The Student Newspaper of Saint Peter's Prep

The Petroc

The Student Newspaper of Saint Peter's Prep

The Petroc

The Student Newspaper of Saint Peter's Prep

The Petroc

Health Care in America: The Politics of Selling a New System

Whatever idyllic implementation of the Affordable Care Act President Obama envisioned, estimations that the comprehensive health insurance law’s rollout has been disastrous are not farfetched. Many observers haggle over the logistical and administrative faults made by the President, and rightly so. But here is a more political thought: Obamacare is a tough sell to most Americans because it aims to change a long-rooted status quo in the financial relationship between those who have good health care and those who do not.

The basis of why some see Obamacare as such a noble upheaval is the relatively agreed-upon ideal that no person in a country as rich as the United States should go without health services or face severe financial burden if they become very ill. Most can agree on this, yet it is the reconciliation of many people’s healthcare insecurity that begins to slowly teeter the equilibrium of the current balance in the sharing of wealth.
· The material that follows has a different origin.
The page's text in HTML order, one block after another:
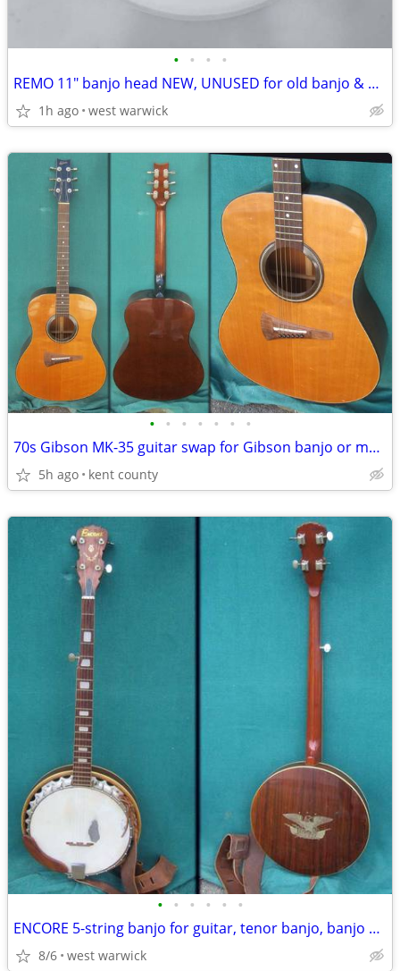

It was around the time when Americans were turned loose to shop on the new health exchanges mandated by Obamacare that many people’s frustration began to erupt over what “affordable care for all” would actually mean for them. Thousands of people who already had health insurance received letters in the mail informing them that their insurance plans would be terminated on December 31st because their plan no longer complied with the regulations outlined in the Affordable Care Act. Apparently these people had plans that, to the law’s authors, were skimpy and insufficient. While it was hard enough for these Americans to accept that their coverage had been yanked while it was simultaneously impossible to purchase a plan on the healthcare exchanges due to technical problems with the healthcare.gov website, it was harder to swallow that they had been told just over a year before by a campaigning Barack Obama that if they liked their health care plan, they could keep it–period.

Long before websites were created and plans were cancelled, when the overhaul of America’s health insurance system was first being debated, the country’s two major political parties placed bets on the tide of public opinion over health care reform. Republicans appealed to those so-called “insiders” of the current system, whose health care situation of present was favorable and adequate, and who understood what government-subsidized health care would mean for their own pockets—because what cannot be ignored about the Obamacare system is that some will pay more to get less.  The Republicans bet that these insiders would want to keep the status quo and would ultimately prevail, catapulting the Republicans back into power.

The Democratic Party and their leader understood the dangers of losing the support of this insider share of the healthcare-consuming populace, but they hoped to gain the support of the millions of people on the “b-level” plans that the Democrats categorized as inadequate, and predicted that these “outsiders” would funnel into the market for the plans offering government subsidies and assistance sold via the Obamacare health exchanges. And while this is all well in theory, it turned out that many owners of these plans do not want to change their healthcare.  What President Obama had failed to realize was that those he was categorizing as “outsiders” thought themselves to the contrary. In other words, they liked their current insurance. Erroneously assuming otherwise, the President assured the nation countless times, in a way that was perhaps too politically gratuitous to pass up, that if people liked their current plans, they could keep them. He must really have been thinking, “Who would pass up the plans available on the health exchanges marketplace for their current plans?” Self-declared healthcare insiders, that’s who.

Without a functioning website for those people whose plans have been dropped to purchase new healthcare, the winner of the bets waged by both political parties on the willingness – or reluctance – of people to participate in the Obamacare giving-wheel remains to be seen. But surely, never before has the wellbeing of a single website been so crucial to the shifting balance of political power underlying a country’s attempt at so-called health care reform. While President Obama may have won the legislative battle, at least for the time being, he has yet to adequately convince the nation’s hearts and minds of the merits of the new system he created. And that may ultimately lose him, and the Democrats, the bet.